Here are the main components and functionalities of the code:

  1. PDF Selection and Validation:
    • A field where the user can input or select the path to a PDF file.
    • Validation to ensure a PDF file is selected before proceeding.
  2. Page Number Input:
    • An input field for specifying the page number in the PDF to be converted to speech. It defaults to ‘0’ (the first page).
  3. Language Selection:
    • A dropdown menu allowing the user to select the language for the text-to-speech conversion.
  4. Output File Specification:
    • An entry field for specifying the name of the output audio file, with a default value of ‘output.mp3’.
    • Validation to ensure an output file name is provided.
  5. MP3 to WAV Conversion Option:
    • A checkbox giving the user the option to convert the MP3 output file to a WAV file.
  6. Conversion and Playback Controls:
    • A “Convert” button that starts the conversion process using gTTS (Google Text-to-Speech).
    • Once the MP3 file is created, a “Play” button becomes active, allowing the user to play the audio.
    • A “Stop” button to stop the audio playback.
    • After conversion, if the user selected the option, the MP3 file is also converted to WAV format using pydub.

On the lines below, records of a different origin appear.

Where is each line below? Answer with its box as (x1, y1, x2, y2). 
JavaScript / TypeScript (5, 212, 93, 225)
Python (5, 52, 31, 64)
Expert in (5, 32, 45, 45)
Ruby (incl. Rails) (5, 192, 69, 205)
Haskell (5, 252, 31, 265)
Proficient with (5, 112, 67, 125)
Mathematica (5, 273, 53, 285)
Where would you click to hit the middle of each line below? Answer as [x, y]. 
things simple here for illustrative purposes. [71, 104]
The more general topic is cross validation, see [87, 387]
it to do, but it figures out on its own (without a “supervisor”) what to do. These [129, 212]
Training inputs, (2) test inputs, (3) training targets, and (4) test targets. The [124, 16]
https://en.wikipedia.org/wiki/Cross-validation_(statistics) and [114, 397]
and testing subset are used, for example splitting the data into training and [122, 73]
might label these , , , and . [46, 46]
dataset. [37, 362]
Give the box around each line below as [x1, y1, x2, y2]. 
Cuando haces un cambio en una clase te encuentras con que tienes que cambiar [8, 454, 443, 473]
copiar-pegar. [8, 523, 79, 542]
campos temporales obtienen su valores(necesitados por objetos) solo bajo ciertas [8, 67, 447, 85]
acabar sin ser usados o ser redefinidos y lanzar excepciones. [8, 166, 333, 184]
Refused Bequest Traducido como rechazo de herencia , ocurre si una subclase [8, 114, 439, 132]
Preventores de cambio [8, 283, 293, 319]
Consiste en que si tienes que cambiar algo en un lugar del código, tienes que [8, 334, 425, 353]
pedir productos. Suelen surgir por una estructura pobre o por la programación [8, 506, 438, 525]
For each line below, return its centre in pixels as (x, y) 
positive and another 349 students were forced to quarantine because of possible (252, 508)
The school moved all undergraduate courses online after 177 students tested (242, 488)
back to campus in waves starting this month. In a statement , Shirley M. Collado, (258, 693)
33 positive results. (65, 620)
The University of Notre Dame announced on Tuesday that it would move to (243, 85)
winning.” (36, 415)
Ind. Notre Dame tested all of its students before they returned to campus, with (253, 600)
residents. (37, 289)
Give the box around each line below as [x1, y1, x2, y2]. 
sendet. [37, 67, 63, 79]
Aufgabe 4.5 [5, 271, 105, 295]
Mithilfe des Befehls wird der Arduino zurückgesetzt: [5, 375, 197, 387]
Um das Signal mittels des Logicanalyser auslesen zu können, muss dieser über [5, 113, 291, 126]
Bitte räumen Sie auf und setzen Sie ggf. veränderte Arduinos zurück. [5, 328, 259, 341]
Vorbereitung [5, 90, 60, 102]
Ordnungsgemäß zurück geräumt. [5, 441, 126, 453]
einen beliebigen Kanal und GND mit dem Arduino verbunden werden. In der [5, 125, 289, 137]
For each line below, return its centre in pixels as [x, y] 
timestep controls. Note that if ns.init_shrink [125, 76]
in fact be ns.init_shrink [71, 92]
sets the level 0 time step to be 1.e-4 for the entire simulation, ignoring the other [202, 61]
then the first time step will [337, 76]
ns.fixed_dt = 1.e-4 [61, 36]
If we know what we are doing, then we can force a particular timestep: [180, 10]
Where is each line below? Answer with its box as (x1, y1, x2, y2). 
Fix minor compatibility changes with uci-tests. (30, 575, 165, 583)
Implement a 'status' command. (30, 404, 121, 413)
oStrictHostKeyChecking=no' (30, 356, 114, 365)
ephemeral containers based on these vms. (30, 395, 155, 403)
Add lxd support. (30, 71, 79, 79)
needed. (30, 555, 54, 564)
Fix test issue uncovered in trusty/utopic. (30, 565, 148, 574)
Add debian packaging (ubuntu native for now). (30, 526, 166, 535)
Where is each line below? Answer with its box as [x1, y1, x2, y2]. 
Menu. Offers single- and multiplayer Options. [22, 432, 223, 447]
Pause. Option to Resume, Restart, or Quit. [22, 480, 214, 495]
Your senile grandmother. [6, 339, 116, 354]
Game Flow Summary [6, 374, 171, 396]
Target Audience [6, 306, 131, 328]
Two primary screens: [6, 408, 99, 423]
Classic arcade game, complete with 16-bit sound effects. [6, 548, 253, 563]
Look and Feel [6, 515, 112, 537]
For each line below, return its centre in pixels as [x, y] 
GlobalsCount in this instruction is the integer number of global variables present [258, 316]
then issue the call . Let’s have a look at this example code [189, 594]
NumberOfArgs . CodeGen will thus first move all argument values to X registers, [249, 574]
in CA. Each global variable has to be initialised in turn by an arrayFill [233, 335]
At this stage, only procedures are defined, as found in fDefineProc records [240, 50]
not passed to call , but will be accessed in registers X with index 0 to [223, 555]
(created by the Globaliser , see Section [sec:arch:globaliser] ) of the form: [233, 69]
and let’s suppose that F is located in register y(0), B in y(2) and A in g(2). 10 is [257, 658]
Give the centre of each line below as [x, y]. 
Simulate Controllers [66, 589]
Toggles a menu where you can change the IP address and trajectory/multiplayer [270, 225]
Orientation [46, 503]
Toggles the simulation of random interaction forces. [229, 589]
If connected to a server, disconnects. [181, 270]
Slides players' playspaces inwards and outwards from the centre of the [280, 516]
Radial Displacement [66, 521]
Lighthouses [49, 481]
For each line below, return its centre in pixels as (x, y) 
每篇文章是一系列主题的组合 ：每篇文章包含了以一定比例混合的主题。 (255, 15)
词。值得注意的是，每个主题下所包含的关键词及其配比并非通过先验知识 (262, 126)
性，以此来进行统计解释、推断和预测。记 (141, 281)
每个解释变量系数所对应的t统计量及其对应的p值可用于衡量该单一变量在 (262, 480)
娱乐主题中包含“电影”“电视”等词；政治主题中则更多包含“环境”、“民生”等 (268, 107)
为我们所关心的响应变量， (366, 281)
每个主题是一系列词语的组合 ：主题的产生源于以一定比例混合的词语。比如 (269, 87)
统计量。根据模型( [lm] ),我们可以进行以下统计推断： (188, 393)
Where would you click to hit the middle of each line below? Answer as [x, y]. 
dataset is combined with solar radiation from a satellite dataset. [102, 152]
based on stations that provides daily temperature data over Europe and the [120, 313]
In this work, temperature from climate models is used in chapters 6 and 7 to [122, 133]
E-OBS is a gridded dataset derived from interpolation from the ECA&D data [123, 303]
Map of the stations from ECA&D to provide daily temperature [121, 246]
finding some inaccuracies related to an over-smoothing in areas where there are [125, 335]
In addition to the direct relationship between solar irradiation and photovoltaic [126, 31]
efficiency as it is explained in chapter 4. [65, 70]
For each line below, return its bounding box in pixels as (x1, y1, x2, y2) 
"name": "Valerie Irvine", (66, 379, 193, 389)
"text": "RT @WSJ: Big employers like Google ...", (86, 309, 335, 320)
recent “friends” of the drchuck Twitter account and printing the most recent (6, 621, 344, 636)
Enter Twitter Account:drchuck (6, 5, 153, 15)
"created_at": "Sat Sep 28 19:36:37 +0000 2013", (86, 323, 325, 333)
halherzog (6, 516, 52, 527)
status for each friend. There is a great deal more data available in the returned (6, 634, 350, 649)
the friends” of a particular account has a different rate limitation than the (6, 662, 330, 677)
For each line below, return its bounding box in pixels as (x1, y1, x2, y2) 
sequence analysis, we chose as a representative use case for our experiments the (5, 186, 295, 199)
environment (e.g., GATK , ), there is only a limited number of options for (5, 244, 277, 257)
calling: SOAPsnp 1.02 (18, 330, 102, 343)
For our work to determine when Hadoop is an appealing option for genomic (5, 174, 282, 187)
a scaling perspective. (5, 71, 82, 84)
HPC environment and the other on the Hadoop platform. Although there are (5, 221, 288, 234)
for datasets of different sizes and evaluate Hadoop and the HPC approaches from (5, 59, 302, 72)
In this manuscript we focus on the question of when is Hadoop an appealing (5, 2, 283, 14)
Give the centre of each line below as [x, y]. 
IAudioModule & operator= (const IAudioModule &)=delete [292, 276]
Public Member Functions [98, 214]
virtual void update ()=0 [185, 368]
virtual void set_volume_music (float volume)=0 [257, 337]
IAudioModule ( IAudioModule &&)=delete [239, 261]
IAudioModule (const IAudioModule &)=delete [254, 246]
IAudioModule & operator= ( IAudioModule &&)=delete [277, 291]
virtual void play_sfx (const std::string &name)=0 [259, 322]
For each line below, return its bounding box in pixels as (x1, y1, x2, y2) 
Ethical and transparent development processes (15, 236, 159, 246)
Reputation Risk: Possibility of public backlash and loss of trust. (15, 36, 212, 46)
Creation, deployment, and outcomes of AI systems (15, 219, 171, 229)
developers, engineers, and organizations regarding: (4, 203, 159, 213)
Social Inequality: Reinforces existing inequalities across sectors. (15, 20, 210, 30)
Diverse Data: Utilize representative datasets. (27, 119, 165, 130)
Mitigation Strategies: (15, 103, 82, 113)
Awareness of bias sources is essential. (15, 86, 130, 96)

  7. Help and Status Information:
    • A “Help” button displays instructions and information about using the application.
    • A status label updates the user about the current process or any errors.
  8. Core Functionalities:
    • read_pdf: Extracts text from the specified page of the selected PDF.
    • clean_text: Cleans and formats the extracted text.
    • text_to_speech: Converts the cleaned text to speech and saves it as an MP3 file.
    • convert_mp3_to_wav (if applicable): Converts the MP3 file to a WAV file.
    • play_mp3: Plays the audio file using pygame.
    • stop_mp3: Stops the audio playback.
  9. Error Handling and Connectivity Check:
    • Checks and handles errors related to file paths, gTTS connectivity, and audio playback.
    • The application ensures that all necessary conditions (like file existence and internet connectivity for gTTS) are met before proceeding with each step.

This application provides a user-friendly interface for converting PDF text to audio, making it accessible for users to generate audio files from PDF documents. It includes features for customizing the conversion process, such as selecting the language, choosing the output format, and playing back the converted audio.